DETAILED DESCRIPTION OF THE PREFERRED EMBODIMENTS

(8) FIG. 1 shows a clamping fixture 1 which is also designated as a vice. The clamping fixture 1 should hold a workpiece 20 in a fixed position in space, for example on a machine tool, so that the workpiece 20 can be machines.

(9) The clamping fixture 1 consists of a housing 2 with a guide track 10 worked into it in the longitudinal direction of the housing 2, into which guide track 10 the two base jaws 2 and 4 can be inserted by pushing in at the two opposite end faces 16. The base jaws 3, 4 are coupled with a spindle drive 9 in a driving connection and can be axially moved by the spindle drive 9.

(10) In particular, FIG. 3 shows that the two base jaws 3, 4 have sloping surfaces 8 that are angled towards one other and as soon as the spindle drive 9 has moved along the angled surfaces 8 the base jaws 3, 4 are either forced apart or moved together. One of the two base jaws 3 or 4 can also be configured as a fixed stop which one base jaw 3 moves towards or from which it moved away.

(11) The parting plane between the two base jaws 3, 4 is assigned the reference number 15. As is known, an air gap 21 is created in the corresponding transitional areas between the two base jaws 3, 4 as well as between these and the inner wall of the guide track 10, and chips or other lubricating fluids can penetrate this air gap 21, as a result of which the sliding properties of the base jaws 3, 4 along the guide track 10 are significantly impaired or may even be completely restricted. This air gap 21 should be sealed by means of a seal 11 that is made of a plastic, PU foam, rubber or a plastic/rubber blend. This can be seen in particular in FIGS. 4a, 4b and 4c. The seal 11 is made from an elastic, soft material, which means the movement of the base jaws 3,4 can cause the seal 11 to slide out of the air gap 21 in question. To prevent this, each seal 11 has a support strip 12 assigned to it which is held on the housing 2 by means of fastening screws 13 or clamping wedges 17.

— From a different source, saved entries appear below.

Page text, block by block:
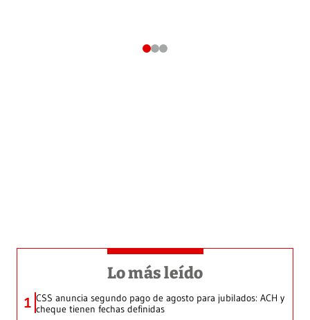
Lo más leído
1 CSS anuncia segundo pago de agosto para jubilados: ACH y
cheque tienen fechas definidas
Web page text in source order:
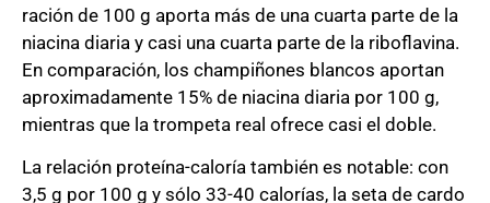
ración de 100 g aporta más de una cuarta parte de la
niacina diaria y casi una cuarta parte de la riboflavina.
En comparación, los champiñones blancos aportan
aproximadamente 15% de niacina diaria por 100 g,
mientras que la trompeta real ofrece casi el doble.
La relación proteína-caloría también es notable: con
3,5 g por 100 g y sólo 33-40 calorías, la seta de cardo
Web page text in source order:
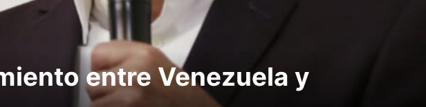
entre Venezuela y
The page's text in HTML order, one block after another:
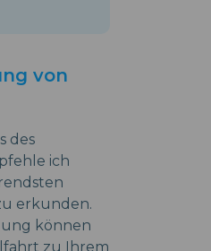
von
des
ich
erkunden.
können
zu Ihrem
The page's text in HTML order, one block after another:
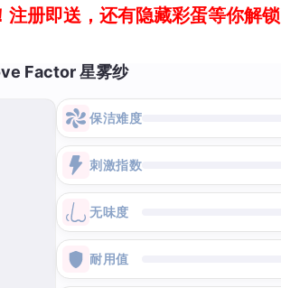
册即送，还有隐藏彩蛋等你解锁
Factor 星雾纱
保洁难度
刺激指数
无味度
耐用值
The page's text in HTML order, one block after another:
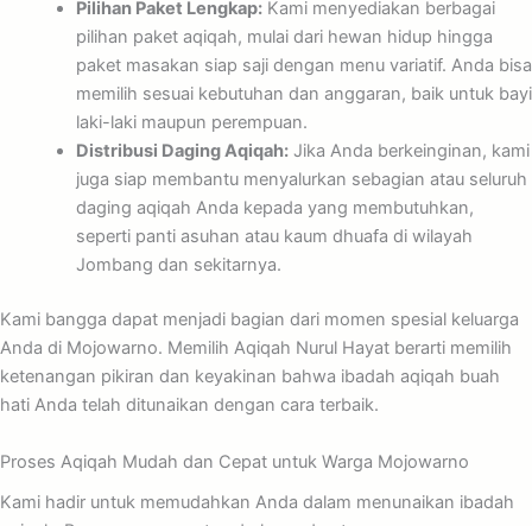
Pilihan Paket Lengkap:Kami menyediakan berbagai
pilihan paket aqiqah, mulai dari hewan hidup hingga
paket masakan siap saji dengan menu variatif. Anda bisa
memilih sesuai kebutuhan dan anggaran, baik untuk bayi
laki-laki maupun perempuan.
Distribusi Daging Aqiqah:Jika Anda berkeinginan, kami
juga siap membantu menyalurkan sebagian atau seluruh
daging aqiqah Anda kepada yang membutuhkan,
seperti panti asuhan atau kaum dhuafa di wilayah
Jombang dan sekitarnya.
Kami bangga dapat menjadi bagian dari momen spesial keluarga
Anda di Mojowarno. Memilih Aqiqah Nurul Hayat berarti memilih
ketenangan pikiran dan keyakinan bahwa ibadah aqiqah buah
hati Anda telah ditunaikan dengan cara terbaik.
Proses Aqiqah Mudah dan Cepat untuk Warga Mojowarno
Kami hadir untuk memudahkan Anda dalam menunaikan ibadah
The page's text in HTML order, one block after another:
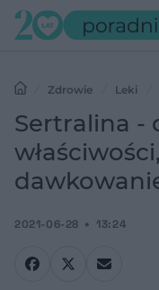
Zdrowie Leki
wskazania, dawkowanie
Sertralina -
2021-06-28 13:24
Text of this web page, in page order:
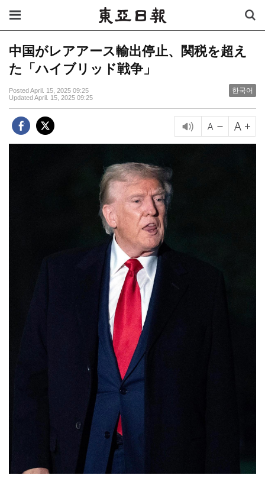
中国がレアアース輸出停止、関税を超え
た「ハイブリッド戦争」
Posted April. 15, 2025 09:25
Updated April. 15, 2025 09:25
한국어
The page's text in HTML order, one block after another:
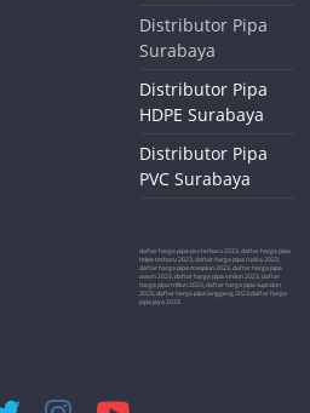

(12) FIG. 2 shows that a total of five support strips 12 are assembled into a grid structure. The support strips 12 that are adjacent in each case are screwed onto one another at the corresponding nodal points 22 and consequently form a solid structure that runs in the area of the air gap 21 between the two base jaws 3, 4 in the area of the parting plane 15 as well as between the base jaws 3, 4 and the inner wall of the guide track 10. In addition, the air gap 21 located in the area of the face ends 16 of the housing 2 should also be covered.

(13) The seal 11 can either be connected firmly to the corresponding support strip 12, for example using a bonded or soldered joint, or the seal 11 is initially separately inserted into the corresponding air gap 21 and then the seal 11 is held in the corresponding air gap 21 by means of the support strip 12 in the corresponding position. This means the corresponding base jaw 3, 4, which according to FIG. 3 each carries a clamping jaw 7, 8, can be pushed out of the corresponding guide track without further ado, for example in order to exchange the base jaws 3, 4 or for thorough cleaning of the guide track 10.

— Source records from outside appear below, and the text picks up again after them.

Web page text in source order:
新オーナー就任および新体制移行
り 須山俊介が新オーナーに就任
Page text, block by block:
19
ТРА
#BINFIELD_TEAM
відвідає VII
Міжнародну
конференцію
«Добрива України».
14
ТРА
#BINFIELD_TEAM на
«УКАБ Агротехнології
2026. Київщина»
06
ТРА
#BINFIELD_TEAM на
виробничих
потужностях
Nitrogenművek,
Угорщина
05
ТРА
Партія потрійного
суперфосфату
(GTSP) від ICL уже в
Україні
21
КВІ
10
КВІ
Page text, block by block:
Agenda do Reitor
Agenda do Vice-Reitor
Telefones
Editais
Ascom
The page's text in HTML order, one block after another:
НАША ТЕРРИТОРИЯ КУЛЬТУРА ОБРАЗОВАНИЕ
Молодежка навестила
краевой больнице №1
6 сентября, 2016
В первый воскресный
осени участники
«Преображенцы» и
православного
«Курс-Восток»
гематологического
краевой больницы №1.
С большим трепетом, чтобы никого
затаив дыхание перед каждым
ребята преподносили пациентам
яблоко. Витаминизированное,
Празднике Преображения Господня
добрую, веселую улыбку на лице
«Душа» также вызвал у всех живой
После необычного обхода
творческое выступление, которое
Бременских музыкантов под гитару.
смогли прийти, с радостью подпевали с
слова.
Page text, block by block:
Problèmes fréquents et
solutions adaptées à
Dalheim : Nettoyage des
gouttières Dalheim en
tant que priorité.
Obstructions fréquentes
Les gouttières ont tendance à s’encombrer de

(14) In order to accommodate the seal 11, a U-shaped or L-shaped chamber 18 is either worked into the support strip 12 or in the housing 2, into which the corresponding seal 11 is inserted. The seal 11 is manufactured from an elastic, highly flexible material, which means the dimension of the seal 11 can be larger than the height or length of the chamber 18 which means when the support strip 12 is installed, the seal 11 is compressed between the strip 12 and the surface of the housing 2. As a result, the seal 11 is subject to a certain preload between the support strip 12 and the particular area of the housing 2.